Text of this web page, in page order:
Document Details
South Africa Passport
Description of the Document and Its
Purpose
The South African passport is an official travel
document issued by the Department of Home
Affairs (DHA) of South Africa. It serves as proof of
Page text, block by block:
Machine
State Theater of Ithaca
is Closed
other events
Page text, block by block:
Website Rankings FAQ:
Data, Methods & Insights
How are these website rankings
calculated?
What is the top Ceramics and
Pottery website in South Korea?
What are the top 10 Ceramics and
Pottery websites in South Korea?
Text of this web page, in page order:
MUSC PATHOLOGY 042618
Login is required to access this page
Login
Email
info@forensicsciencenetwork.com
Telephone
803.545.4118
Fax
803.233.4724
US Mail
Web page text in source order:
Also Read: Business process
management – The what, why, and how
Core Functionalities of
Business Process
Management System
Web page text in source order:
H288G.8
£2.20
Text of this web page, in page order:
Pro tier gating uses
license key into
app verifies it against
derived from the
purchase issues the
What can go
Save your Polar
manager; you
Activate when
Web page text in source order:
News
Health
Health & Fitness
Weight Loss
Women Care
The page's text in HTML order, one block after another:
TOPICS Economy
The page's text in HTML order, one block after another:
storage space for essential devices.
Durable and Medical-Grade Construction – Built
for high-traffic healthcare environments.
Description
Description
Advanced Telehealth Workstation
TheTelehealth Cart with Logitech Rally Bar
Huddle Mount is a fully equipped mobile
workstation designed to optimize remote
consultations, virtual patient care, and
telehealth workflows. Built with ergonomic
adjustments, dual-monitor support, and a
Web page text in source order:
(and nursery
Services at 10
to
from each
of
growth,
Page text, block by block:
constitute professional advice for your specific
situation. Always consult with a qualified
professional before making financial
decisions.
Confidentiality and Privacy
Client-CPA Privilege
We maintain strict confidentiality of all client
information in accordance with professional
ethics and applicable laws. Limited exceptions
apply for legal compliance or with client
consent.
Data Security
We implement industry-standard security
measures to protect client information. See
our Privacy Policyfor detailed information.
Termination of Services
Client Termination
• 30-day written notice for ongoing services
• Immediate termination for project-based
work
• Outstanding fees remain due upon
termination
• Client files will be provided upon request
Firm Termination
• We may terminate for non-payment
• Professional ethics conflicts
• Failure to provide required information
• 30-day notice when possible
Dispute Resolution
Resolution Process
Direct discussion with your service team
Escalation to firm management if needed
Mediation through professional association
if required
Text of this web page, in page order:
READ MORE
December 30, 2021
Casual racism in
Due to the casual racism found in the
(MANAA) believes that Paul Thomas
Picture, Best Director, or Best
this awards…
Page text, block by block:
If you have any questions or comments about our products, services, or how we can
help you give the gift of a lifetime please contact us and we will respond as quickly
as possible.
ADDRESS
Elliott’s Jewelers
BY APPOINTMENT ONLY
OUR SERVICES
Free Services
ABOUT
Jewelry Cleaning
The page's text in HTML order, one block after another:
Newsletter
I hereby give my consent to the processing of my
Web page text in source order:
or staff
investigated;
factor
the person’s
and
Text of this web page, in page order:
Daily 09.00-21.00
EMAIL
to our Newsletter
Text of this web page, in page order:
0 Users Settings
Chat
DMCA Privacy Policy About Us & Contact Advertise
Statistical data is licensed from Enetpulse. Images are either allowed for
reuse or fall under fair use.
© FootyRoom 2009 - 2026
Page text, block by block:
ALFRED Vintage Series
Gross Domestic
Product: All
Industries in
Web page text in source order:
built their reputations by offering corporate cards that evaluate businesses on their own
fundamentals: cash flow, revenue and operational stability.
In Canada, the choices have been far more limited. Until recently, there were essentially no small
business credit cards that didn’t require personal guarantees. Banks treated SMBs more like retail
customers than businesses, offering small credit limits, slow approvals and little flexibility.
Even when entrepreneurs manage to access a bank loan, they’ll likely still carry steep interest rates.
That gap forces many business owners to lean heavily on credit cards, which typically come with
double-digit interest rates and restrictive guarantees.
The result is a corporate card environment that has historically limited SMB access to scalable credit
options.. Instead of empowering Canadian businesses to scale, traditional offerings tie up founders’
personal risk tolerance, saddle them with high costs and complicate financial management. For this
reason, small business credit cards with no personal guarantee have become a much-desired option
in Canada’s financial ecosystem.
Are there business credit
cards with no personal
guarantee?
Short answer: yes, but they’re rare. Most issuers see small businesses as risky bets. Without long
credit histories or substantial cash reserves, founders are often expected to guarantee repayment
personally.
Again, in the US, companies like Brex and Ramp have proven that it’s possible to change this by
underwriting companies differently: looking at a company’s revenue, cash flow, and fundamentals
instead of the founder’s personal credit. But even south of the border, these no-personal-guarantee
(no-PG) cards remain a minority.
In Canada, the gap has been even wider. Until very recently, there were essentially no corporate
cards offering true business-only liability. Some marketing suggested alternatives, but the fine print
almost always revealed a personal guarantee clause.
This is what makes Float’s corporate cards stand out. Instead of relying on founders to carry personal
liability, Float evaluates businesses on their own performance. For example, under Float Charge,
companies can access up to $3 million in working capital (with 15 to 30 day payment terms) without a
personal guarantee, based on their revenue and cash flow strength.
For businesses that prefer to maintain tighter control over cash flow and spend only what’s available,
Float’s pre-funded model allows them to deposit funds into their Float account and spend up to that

▶ **DIRECTIONS FOR THIS TASK**: Copy out the entire listing exactly.

▶ **PROBLEM SOLUTION**:
Text of this web page, in page order:
Document Details
South Africa Passport
Description of the Document and Its
Purpose
The South African passport is an official travel
document issued by the Department of Home
Affairs (DHA) of South Africa. It serves as proof of
Page text, block by block:
Machine
State Theater of Ithaca
is Closed
other events
Page text, block by block:
Website Rankings FAQ:
Data, Methods & Insights
How are these website rankings
calculated?
What is the top Ceramics and
Pottery website in South Korea?
What are the top 10 Ceramics and
Pottery websites in South Korea?
Text of this web page, in page order:
MUSC PATHOLOGY 042618
Login is required to access this page
Login
Email
info@forensicsciencenetwork.com
Telephone
803.545.4118
Fax
803.233.4724
US Mail
Web page text in source order:
Also Read: Business process
management – The what, why, and how
Core Functionalities of
Business Process
Management System
Web page text in source order:
H288G.8
£2.20
Text of this web page, in page order:
Pro tier gating uses
license key into
app verifies it against
derived from the
purchase issues the
What can go
Save your Polar
manager; you
Activate when
Web page text in source order:
News
Health
Health & Fitness
Weight Loss
Women Care
The page's text in HTML order, one block after another:
TOPICS Economy
The page's text in HTML order, one block after another:
storage space for essential devices.
Durable and Medical-Grade Construction – Built
for high-traffic healthcare environments.
Description
Description
Advanced Telehealth Workstation
TheTelehealth Cart with Logitech Rally Bar
Huddle Mount is a fully equipped mobile
workstation designed to optimize remote
consultations, virtual patient care, and
telehealth workflows. Built with ergonomic
adjustments, dual-monitor support, and a
Web page text in source order:
(and nursery
Services at 10
to
from each
of
growth,
Page text, block by block:
constitute professional advice for your specific
situation. Always consult with a qualified
professional before making financial
decisions.
Confidentiality and Privacy
Client-CPA Privilege
We maintain strict confidentiality of all client
information in accordance with professional
ethics and applicable laws. Limited exceptions
apply for legal compliance or with client
consent.
Data Security
We implement industry-standard security
measures to protect client information. See
our Privacy Policyfor detailed information.
Termination of Services
Client Termination
• 30-day written notice for ongoing services
• Immediate termination for project-based
work
• Outstanding fees remain due upon
termination
• Client files will be provided upon request
Firm Termination
• We may terminate for non-payment
• Professional ethics conflicts
• Failure to provide required information
• 30-day notice when possible
Dispute Resolution
Resolution Process
Direct discussion with your service team
Escalation to firm management if needed
Mediation through professional association
if required
Text of this web page, in page order:
READ MORE
December 30, 2021
Casual racism in
Due to the casual racism found in the
(MANAA) believes that Paul Thomas
Picture, Best Director, or Best
this awards…
Page text, block by block:
If you have any questions or comments about our products, services, or how we can
help you give the gift of a lifetime please contact us and we will respond as quickly
as possible.
ADDRESS
Elliott’s Jewelers
BY APPOINTMENT ONLY
OUR SERVICES
Free Services
ABOUT
Jewelry Cleaning
The page's text in HTML order, one block after another:
Newsletter
I hereby give my consent to the processing of my
Web page text in source order:
or staff
investigated;
factor
the person’s
and
Text of this web page, in page order:
Daily 09.00-21.00
EMAIL
to our Newsletter
Text of this web page, in page order:
0 Users Settings
Chat
DMCA Privacy Policy About Us & Contact Advertise
Statistical data is licensed from Enetpulse. Images are either allowed for
reuse or fall under fair use.
© FootyRoom 2009 - 2026
Page text, block by block:
ALFRED Vintage Series
Gross Domestic
Product: All
Industries in
Web page text in source order:
built their reputations by offering corporate cards that evaluate businesses on their own
fundamentals: cash flow, revenue and operational stability.
In Canada, the choices have been far more limited. Until recently, there were essentially no small
business credit cards that didn’t require personal guarantees. Banks treated SMBs more like retail
customers than businesses, offering small credit limits, slow approvals and little flexibility.
Even when entrepreneurs manage to access a bank loan, they’ll likely still carry steep interest rates.
That gap forces many business owners to lean heavily on credit cards, which typically come with
double-digit interest rates and restrictive guarantees.
The result is a corporate card environment that has historically limited SMB access to scalable credit
options.. Instead of empowering Canadian businesses to scale, traditional offerings tie up founders’
personal risk tolerance, saddle them with high costs and complicate financial management. For this
reason, small business credit cards with no personal guarantee have become a much-desired option
in Canada’s financial ecosystem.
Are there business credit
cards with no personal
guarantee?
Short answer: yes, but they’re rare. Most issuers see small businesses as risky bets. Without long
credit histories or substantial cash reserves, founders are often expected to guarantee repayment
personally.
Again, in the US, companies like Brex and Ramp have proven that it’s possible to change this by
underwriting companies differently: looking at a company’s revenue, cash flow, and fundamentals
instead of the founder’s personal credit. But even south of the border, these no-personal-guarantee
(no-PG) cards remain a minority.
In Canada, the gap has been even wider. Until very recently, there were essentially no corporate
cards offering true business-only liability. Some marketing suggested alternatives, but the fine print
almost always revealed a personal guarantee clause.
This is what makes Float’s corporate cards stand out. Instead of relying on founders to carry personal
liability, Float evaluates businesses on their own performance. For example, under Float Charge,
companies can access up to $3 million in working capital (with 15 to 30 day payment terms) without a
personal guarantee, based on their revenue and cash flow strength.
For businesses that prefer to maintain tighter control over cash flow and spend only what’s available,
Float’s pre-funded model allows them to deposit funds into their Float account and spend up to that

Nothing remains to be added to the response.